── INFORMATION SHOWN

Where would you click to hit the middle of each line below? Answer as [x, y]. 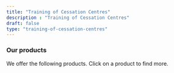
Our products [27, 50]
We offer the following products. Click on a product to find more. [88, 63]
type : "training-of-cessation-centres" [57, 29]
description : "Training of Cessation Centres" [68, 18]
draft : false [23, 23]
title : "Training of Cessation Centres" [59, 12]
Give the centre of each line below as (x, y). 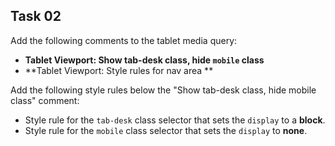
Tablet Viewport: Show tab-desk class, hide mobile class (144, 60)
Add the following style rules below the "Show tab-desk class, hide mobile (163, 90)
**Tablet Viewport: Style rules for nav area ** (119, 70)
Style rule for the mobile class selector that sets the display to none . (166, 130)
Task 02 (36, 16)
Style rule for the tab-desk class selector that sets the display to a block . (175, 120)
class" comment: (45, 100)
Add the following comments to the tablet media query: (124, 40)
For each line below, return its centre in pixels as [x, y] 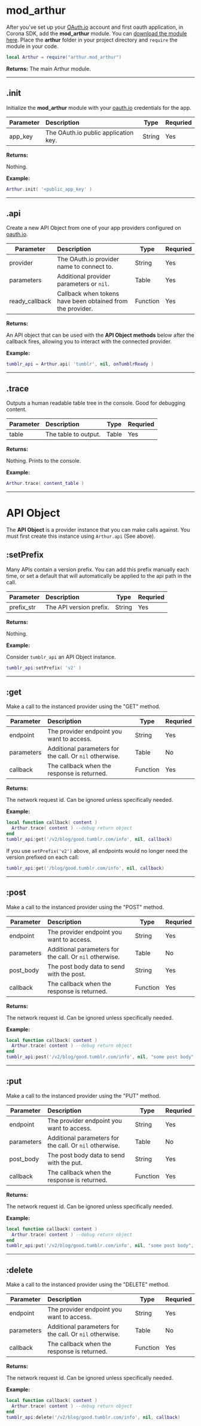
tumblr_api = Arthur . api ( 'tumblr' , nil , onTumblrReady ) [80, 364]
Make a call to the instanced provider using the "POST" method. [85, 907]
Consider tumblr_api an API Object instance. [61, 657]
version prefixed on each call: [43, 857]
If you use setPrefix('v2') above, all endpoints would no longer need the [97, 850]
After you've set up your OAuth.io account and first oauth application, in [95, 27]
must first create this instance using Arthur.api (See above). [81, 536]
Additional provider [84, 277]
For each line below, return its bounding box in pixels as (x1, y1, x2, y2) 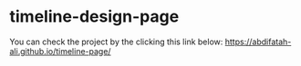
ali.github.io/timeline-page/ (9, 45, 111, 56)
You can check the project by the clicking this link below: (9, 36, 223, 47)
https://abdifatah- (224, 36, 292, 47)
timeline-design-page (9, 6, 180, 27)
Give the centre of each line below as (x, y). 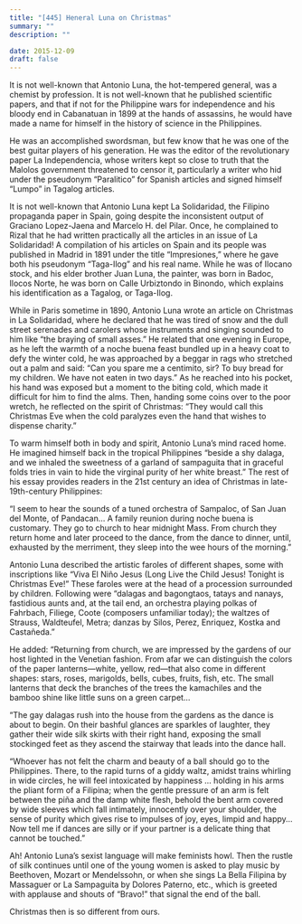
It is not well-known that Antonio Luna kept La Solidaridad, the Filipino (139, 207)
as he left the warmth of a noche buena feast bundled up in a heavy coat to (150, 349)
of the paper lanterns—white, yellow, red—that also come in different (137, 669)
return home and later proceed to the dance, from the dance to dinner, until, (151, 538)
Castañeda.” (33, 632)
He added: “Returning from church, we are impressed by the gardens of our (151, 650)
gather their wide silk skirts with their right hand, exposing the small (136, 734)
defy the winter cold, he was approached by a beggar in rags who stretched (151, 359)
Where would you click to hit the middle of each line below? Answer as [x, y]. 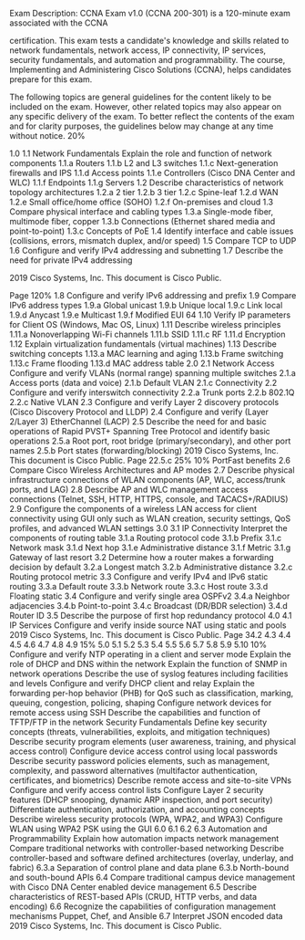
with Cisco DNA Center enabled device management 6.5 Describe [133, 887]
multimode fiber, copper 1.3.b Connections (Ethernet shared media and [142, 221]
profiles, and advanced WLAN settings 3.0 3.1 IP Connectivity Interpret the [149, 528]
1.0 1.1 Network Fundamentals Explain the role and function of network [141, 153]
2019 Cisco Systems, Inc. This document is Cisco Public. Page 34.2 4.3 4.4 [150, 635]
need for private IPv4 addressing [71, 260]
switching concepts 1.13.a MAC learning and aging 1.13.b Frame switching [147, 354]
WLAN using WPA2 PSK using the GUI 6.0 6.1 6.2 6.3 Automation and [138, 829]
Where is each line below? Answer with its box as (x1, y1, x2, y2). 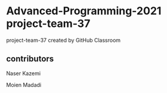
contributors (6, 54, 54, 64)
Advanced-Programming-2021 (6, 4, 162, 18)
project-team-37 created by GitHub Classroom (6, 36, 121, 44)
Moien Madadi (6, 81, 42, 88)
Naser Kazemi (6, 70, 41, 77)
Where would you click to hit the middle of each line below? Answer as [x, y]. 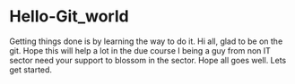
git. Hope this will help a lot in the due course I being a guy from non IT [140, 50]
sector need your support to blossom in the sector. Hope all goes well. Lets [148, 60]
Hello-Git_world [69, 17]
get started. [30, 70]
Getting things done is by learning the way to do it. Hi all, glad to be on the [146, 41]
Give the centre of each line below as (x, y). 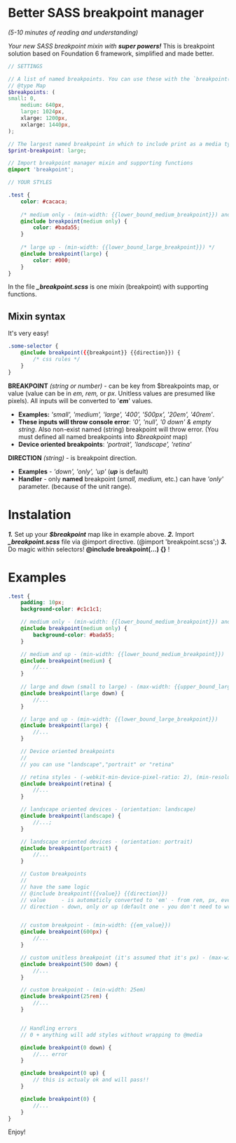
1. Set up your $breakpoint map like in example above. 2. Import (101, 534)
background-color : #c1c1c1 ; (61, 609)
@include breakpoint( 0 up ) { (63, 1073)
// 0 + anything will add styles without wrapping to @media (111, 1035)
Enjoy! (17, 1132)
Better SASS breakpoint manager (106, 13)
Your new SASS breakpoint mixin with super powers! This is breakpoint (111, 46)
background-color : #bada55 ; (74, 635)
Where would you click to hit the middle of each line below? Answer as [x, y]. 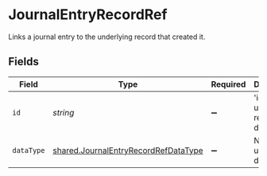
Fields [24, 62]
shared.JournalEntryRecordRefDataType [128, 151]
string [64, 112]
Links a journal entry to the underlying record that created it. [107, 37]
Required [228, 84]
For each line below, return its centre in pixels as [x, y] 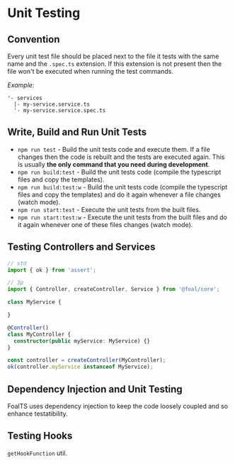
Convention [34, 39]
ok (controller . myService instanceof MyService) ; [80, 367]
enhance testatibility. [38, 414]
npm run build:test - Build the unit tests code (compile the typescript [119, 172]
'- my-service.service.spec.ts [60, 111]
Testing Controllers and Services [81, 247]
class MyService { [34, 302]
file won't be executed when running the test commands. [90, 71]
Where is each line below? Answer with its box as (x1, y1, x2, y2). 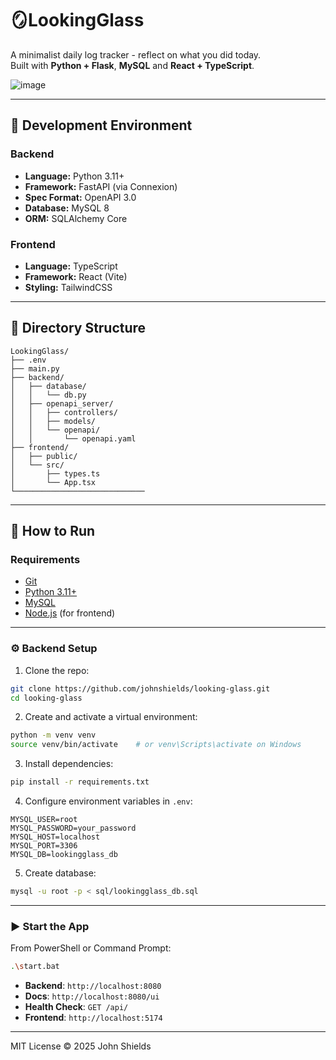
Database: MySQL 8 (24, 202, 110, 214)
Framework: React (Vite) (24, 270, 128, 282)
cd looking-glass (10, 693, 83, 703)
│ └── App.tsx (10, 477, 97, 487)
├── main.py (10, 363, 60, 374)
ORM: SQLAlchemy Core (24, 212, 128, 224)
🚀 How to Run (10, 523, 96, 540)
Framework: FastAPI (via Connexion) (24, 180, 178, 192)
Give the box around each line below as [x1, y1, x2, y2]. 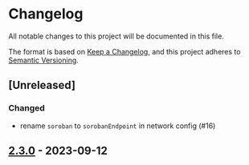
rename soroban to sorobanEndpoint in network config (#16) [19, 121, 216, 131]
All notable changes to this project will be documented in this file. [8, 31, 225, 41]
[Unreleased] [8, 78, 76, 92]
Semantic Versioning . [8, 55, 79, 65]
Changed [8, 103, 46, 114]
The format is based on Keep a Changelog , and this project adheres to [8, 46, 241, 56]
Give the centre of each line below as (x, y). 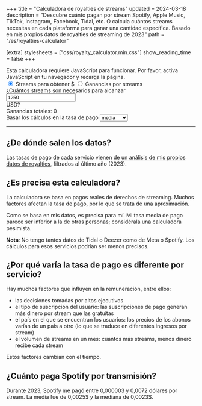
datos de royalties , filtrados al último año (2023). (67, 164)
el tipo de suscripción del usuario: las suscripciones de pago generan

────
── INFORMATION SHOWN

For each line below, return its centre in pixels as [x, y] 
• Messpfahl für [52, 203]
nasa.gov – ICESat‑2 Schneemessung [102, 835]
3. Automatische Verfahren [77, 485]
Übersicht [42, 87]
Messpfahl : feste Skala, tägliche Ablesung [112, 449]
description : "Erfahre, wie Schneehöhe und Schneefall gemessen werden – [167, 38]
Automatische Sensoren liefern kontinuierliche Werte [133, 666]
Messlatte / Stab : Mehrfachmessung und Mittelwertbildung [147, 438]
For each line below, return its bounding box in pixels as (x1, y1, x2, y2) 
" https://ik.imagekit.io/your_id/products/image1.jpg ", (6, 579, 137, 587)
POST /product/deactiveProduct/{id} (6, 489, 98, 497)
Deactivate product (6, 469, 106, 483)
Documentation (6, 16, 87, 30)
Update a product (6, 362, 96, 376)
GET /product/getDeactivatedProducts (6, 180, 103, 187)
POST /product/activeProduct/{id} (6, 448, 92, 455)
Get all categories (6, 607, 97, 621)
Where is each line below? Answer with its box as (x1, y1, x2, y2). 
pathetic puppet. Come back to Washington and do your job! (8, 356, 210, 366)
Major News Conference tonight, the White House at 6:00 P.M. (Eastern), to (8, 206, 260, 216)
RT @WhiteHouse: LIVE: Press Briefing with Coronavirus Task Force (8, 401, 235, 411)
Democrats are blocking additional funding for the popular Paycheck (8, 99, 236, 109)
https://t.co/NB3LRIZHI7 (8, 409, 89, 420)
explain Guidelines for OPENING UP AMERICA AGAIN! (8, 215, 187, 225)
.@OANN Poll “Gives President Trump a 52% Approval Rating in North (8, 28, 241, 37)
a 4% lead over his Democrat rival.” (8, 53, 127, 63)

────

AIM OF THE EXERCISE:
Tally each line in the data that holds the word "rules"; write only the total.

TASK RESPONSE:
2